Any adjustments that are found necessary in relation to matters as described in points 1 and 2 above might have a significant consequential effect on the Group’s results and cash flows for the two years ended 31 December 2013 and 2012 and the financial positions of the Group as at 31 December 2013 and 2012, and the related disclosures thereof in the consolidated financial statements.
MATERIAL UNCERTAINTY RELATING TO THE GOING CONCERN BASIS
In forming our opinion, we have considered the adequacy of the disclosures made in note 2 to the consolidated financial statements which explains that the Investor has decided to pursue a restructuring of the Company.

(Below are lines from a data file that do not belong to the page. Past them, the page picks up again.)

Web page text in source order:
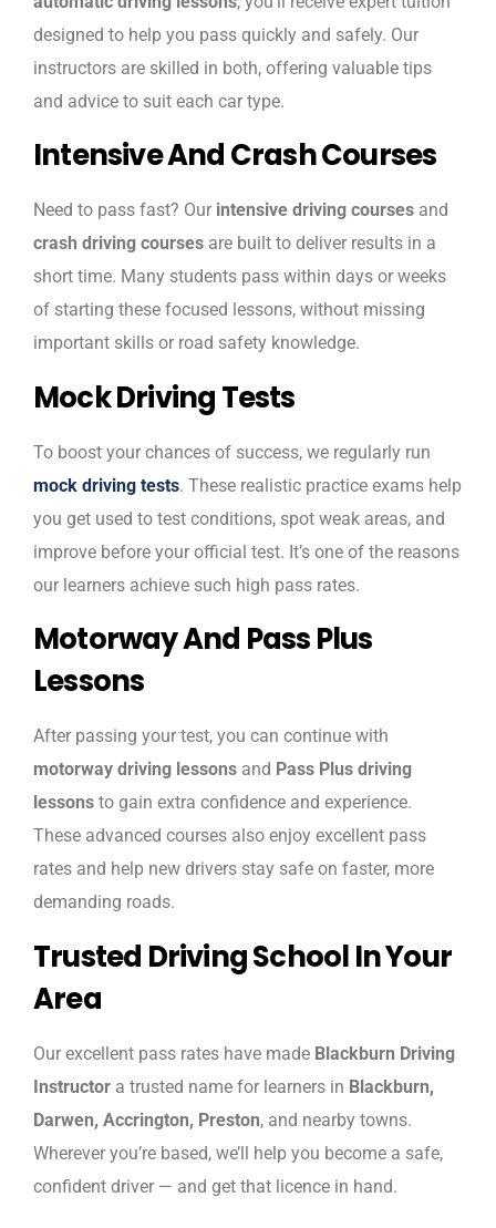
designed to help you pass quickly and safely. Our
instructors are skilled in both, offering valuable tips
and advice to suit each car type.
Intensive And Crash Courses
Need to pass fast? Our intensive driving courses and
crash driving courses are built to deliver results in a
short time. Many students pass within days or weeks
of starting these focused lessons, without missing
important skills or road safety knowledge.
Mock Driving Tests
To boost your chances of success, we regularly run
mock driving tests. These realistic practice exams help
you get used to test conditions, spot weak areas, and
improve before your official test. It’s one of the reasons
our learners achieve such high pass rates.
Motorway And Pass Plus
Lessons
After passing your test, you can continue with
motorway driving lessons and Pass Plus driving
lessons to gain extra confidence and experience.
These advanced courses also enjoy excellent pass
rates and help new drivers stay safe on faster, more
demanding roads.
Trusted Driving School In Your
Area
Our excellent pass rates have made Blackburn Driving
Instructor a trusted name for learners in Blackburn,
Darwen, Accrington, Preston, and nearby towns.
Wherever you’re based, we’ll help you become a safe,
confident driver — and get that licence in hand.

The consolidated financial statements have been prepared on a going concern basis on the assumption that the proposed restructuring of the Company will be successfully completed and that, following the restructuring, the Group will continue to meet in full its financial obligations as they fall due in the foreseeable future. The consolidated financial statements do not include any adjustments that would result from a failure to complete the restructuring. We consider that the disclosures are adequate. However, in view of the extent of the material uncertainty relating to the completion of the restructuring, we disclaim our opinion in respect of the material uncertainty relating to the going concern basis.
DISCLAIMER OF OPINION
Because of the significance of the matters as described in the basis for disclaimer of opinion paragraphs, we have not been able to obtain sufficient appropriate audit evidence to provide a basis for an audit opinion. Accordingly, we do not express an opinion on the consolidated financial statements. In all other respects, in our opinion, the consolidated financial statements have been properly prepared in accordance with the disclosure requirements of Hong Kong Companies Ordinance.